** Activity **
Within the material below, count every line with the string "Reserved". Give no more than the number.

=== Material provided ===

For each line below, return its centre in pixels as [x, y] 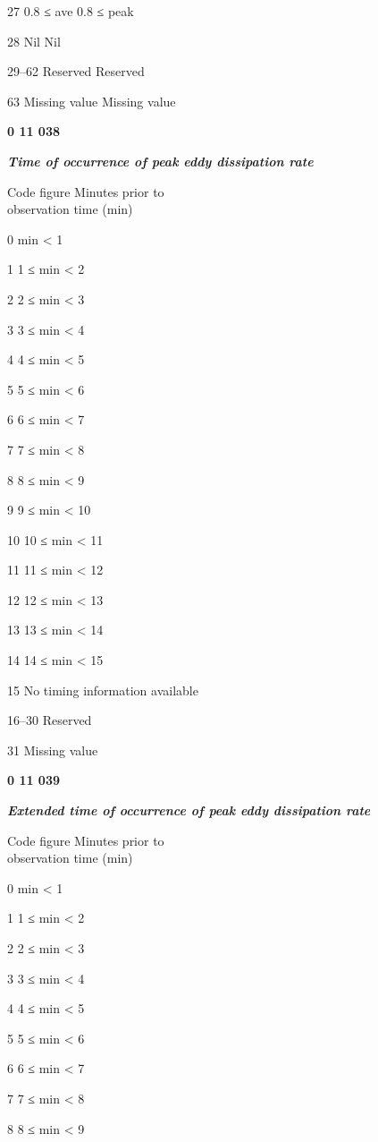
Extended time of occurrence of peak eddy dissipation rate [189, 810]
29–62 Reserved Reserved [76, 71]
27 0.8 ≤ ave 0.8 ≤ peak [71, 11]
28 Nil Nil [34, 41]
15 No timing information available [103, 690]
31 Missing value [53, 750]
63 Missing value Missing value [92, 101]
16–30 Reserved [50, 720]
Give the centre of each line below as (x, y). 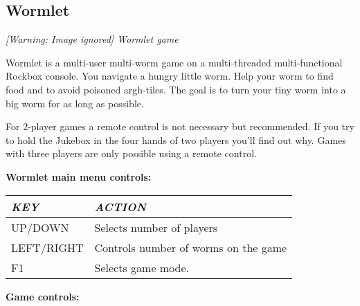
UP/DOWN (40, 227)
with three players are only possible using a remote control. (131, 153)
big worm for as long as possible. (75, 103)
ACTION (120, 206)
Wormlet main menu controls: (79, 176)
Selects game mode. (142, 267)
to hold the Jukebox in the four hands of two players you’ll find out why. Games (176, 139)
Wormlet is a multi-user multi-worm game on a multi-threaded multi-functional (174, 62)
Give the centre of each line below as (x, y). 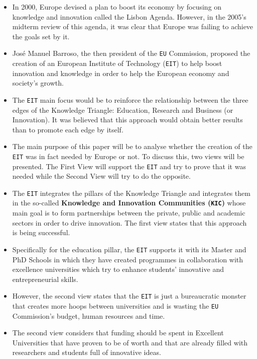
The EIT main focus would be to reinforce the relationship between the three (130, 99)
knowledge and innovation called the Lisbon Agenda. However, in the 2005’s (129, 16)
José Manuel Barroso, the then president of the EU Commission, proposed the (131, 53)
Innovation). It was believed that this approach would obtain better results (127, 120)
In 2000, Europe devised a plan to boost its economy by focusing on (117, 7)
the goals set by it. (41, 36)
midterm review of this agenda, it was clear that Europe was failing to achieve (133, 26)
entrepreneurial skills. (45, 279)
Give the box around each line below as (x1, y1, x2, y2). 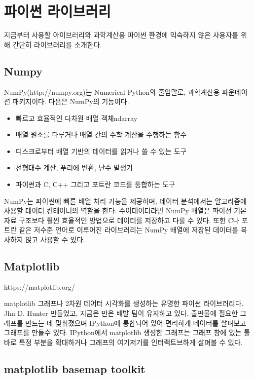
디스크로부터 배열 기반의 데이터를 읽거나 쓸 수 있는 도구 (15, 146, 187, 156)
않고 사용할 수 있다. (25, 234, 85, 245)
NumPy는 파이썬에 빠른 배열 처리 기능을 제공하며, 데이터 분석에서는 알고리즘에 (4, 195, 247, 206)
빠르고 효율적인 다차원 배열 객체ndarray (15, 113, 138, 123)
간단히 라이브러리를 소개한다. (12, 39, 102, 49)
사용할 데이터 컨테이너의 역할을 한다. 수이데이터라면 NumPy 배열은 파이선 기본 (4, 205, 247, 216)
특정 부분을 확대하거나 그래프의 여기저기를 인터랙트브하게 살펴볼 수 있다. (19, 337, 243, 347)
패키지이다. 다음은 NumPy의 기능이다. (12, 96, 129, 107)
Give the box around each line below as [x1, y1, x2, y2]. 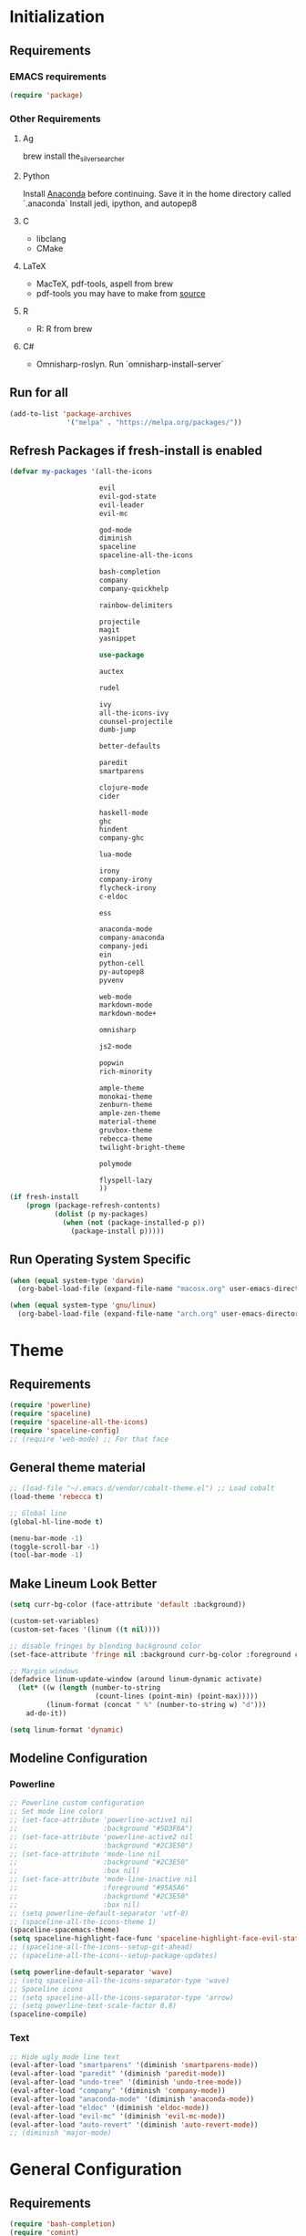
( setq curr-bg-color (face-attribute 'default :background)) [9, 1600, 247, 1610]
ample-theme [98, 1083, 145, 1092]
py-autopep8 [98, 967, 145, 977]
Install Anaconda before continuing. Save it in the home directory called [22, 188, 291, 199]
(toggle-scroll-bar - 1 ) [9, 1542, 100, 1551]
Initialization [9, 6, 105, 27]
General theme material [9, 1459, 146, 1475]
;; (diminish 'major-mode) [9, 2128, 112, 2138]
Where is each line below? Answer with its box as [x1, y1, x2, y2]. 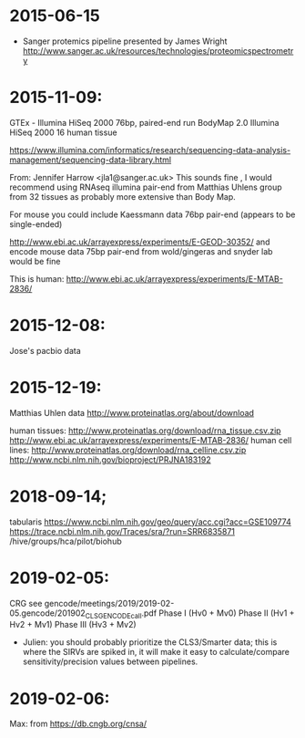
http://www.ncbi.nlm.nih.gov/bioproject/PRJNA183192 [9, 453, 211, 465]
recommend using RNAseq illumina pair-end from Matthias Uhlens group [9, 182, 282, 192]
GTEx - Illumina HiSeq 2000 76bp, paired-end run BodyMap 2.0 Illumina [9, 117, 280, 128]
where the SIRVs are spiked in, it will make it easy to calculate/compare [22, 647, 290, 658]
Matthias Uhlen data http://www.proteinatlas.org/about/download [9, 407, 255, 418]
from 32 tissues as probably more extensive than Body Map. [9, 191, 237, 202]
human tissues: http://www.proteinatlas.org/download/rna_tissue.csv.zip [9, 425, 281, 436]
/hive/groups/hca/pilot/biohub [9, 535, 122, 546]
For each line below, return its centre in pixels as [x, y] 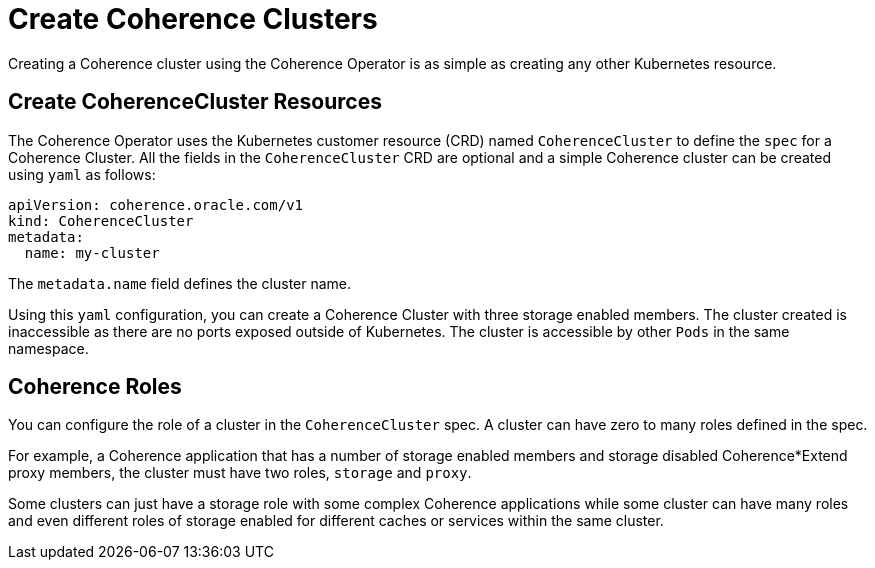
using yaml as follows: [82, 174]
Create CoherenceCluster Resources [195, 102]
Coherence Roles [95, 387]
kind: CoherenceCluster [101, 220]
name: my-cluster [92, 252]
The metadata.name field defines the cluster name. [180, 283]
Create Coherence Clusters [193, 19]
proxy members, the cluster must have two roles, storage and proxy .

===

** Your solution **
2